Paracrine signalling by cardiac calcitonin controls atrial fibrogenesis and arrhythmia.

Nature 2020 11 4;587(7834):460-465. Epub 2020 Nov 4.

Division of Cardiovascular Medicine, Radcliffe Department of Medicine, British Heart Foundation Centre of Research Excellence, University of Oxford, John Radcliffe Hospital, Oxford, UK.
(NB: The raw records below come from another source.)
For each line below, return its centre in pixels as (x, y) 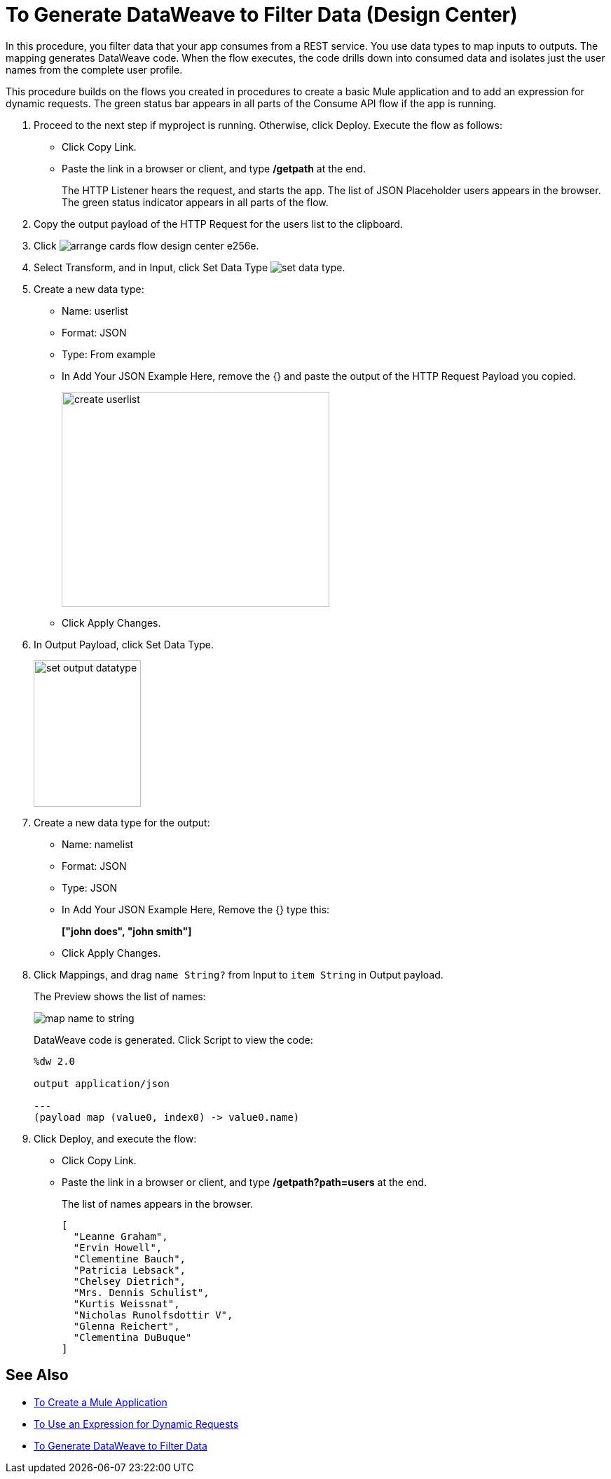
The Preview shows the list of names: (120, 996)
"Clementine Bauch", (130, 1259)
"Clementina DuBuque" (132, 1337)
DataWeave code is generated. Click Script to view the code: (173, 1040)
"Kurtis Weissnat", (126, 1303)
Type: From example (109, 354)
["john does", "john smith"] (127, 931)
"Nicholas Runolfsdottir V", (153, 1315)

Atrial fibrillation, the most common cardiac arrhythmia, is an important contributor to mortality and morbidity, and particularly to the risk of stroke in humans. Atrial-tissue fibrosis is a central pathophysiological feature of atrial fibrillation that also hampers its treatment; the underlying molecular mechanisms are poorly understood and warrant investigation given the inadequacy of present therapies. Here we show that calcitonin, a hormone product of the thyroid gland involved in bone metabolism, is also produced by atrial cardiomyocytes in substantial quantities and acts as a paracrine signal that affects neighbouring collagen-producing fibroblasts to control their proliferation and secretion of extracellular matrix proteins. Global disruption of calcitonin receptor signalling in mice causes atrial fibrosis and increases susceptibility to atrial fibrillation. In mice in which liver kinase B1 is knocked down specifically in the atria, atrial-specific knockdown of calcitonin promotes atrial fibrosis and increases and prolongs spontaneous episodes of atrial fibrillation, whereas atrial-specific overexpression of calcitonin prevents both atrial fibrosis and fibrillation. Human patients with persistent atrial fibrillation show sixfold lower levels of myocardial calcitonin compared to control individuals with normal heart rhythm, with loss of calcitonin receptors in the fibroblast membrane. Although transcriptome analysis of human atrial fibroblasts reveals little change after exposure to calcitonin, proteomic analysis shows extensive alterations in extracellular matrix proteins and pathways related to fibrogenesis, infection and immune responses, and transcriptional regulation. Strategies to restore disrupted myocardial calcitonin signalling thus may offer therapeutic avenues for patients with atrial fibrillation.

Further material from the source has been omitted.